Joshua Khoo’s dream of bringing low-cost fine dining to a wider audience has taken many turns, but he’s stuck to it.
All he wanted was for more people to be able to eat beautifully plated foie gras without paying an arm or a leg for it.
But to get there, Joshua Khoo had to quit his polytechnic course, and work in fast-food joints and fine-dining establishments to gain experience. He took a two-year culinary-arts course at Shatec, and even pulled 18-hour unpaid shifts at a fusion restaurant in Australia.
He never lost sight of his goal, eventually opening budget French eatery Saveur with his Shatec coursemate Dylan Ong. It was a success, expanding to four branches in as many years.
Now he’s on to his latest venture, whipping up clam pasta and prawn-and-chorizo rice at a hawker stall at Amoy Street Food Centre, reaching new customers at an even lower price point.
It’s a surprising move, some might feel, but Joshua wants to keep his ear to the ground. “My priority is to meet the needs of the people,” he says. “A hawker stall will help me understand the market better.”
A Dream Begins
It began, 14 years ago, with the realisation that engineering informatics was simply not for him.
“It was that my parents wanted me to do,” he says, but by his second year in polytechnic he was struggling so hard that he questioned the point of it all. He quit his studies without informing his parents, and waited tables at a seafood restaurant.
Later, while the serving in the army, a friend encouraged him to enrol in Shatec to pursue his nascent interest in cooking. At the time, Joshua’s main motivation in the kitchen was to impress girls. But his course at the hospitality school, which involved a year-long attachment at Raffles Hotel, opened his eyes and broadened his ambitions.
At Raffles, Joshua came to know of a chef starting a business in Australia, and travelled there to work with him. It fell through. He didn’t give up, hustling an unpaid job at the top-rated Tetsuya’s in Sydney. When his visa expired, he returned to Singapore and continued racking up experience through stints at FiftyThree and Guy Savoy.
His years in fine-dining kitchens exposed him to the amount of food wastage involved in preparing high-end dishes. He dreamt of an alternative: low-cost Western cuisine, efficiently made without compromising on quality, and affordable to all.
He looked up his friend and former coursemate Dylan Ong, and together, they developed their concept for Saveur: French food for the masses. They started in a coffeeshop stall, and eventually turned it into a restaurant.
Both of them had honed their craft to a high level. Saveur’s menu was based on what they could cook: duck-leg confit, angel-hair pasta, chicken roulade.
But technical skill was one thing – running a restaurant, something else altogether.
Enter Dr Eric Chiam, a medical doctor they got to know through their pastor. Dr Chiam, a foodie himself, had asked the enthusiastic duo to provide food for one of his staff events. They impressed, and he came on board as the third partner of Saveur. More importantly, he became Joshua and Dylan’s business mentor.
He wasted no time in bringing them up to speed on the basics of running a business: accounting, frugality, and the importance of being familiar with laws and regulations, to avoid any unnecessary complications.
But the learning didn’t stop there. At their first outlet in a Joo Chiat coffeeshop, the electricity would trip up to five times during lunch and dinner, each day. “This wasn’t covered in Shatec,” Joshua chuckles.
As Saveur became a full-fledged restaurant and more outlets opened, more issues emerged. Procedures had to be created for handling high volumes of invoices. People had to be hired. Publicity had to be generated for each new outlet.
Under Dr Chiam’s tutelage, an entire back office evolved to tackle these issues. Joshua and Dylan found themselves spending far more time in meetings than cooking. It took some getting used to, but it was worth it. Over time, they groomed a management team entirely out of former kitchen and service staff.

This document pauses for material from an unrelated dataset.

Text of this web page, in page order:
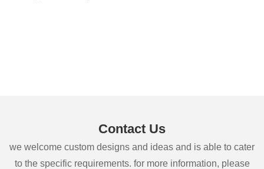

In December 2016, after five years of mushroom cappuccinos and beef bourguignon, the two friends parted ways. Dylan opened The Masses, a 45-seater casual diner with a health-conscious menu. Joshua’s Taste Affair is a more modest, two-man hawker operation with his sister’s friend, a former banker.
Some people wonder if Taste Affair represents a step back from Saveur. After all, Joshua is back in the sweltering heat of the kitchen, preparing every single order. At the same time, he has to train his new partner, Joel Tan, who came on board with no cooking experience.
Yet, it isn’t. There are the lessons Joshua learned from running Saveur as a business, which stay with him. Less obvious is the goodwill he earned during his time there, which is already paying dividends. Even though Taste Affair is barely three months old, it has received a fair amount of media coverage, and Joshua has been approached by investors.
When asked if he has any plans to scale his business to Saveur’s level though, he is circumspect.
“Naturally anyone would want to grow and nurture their business,” he says. “But it is still early, and my focus is on meeting the needs of my customers [at Amoy Street].” He adds, “the main thing is – you need to be happy with what you’re doing. And I enjoy doing this.”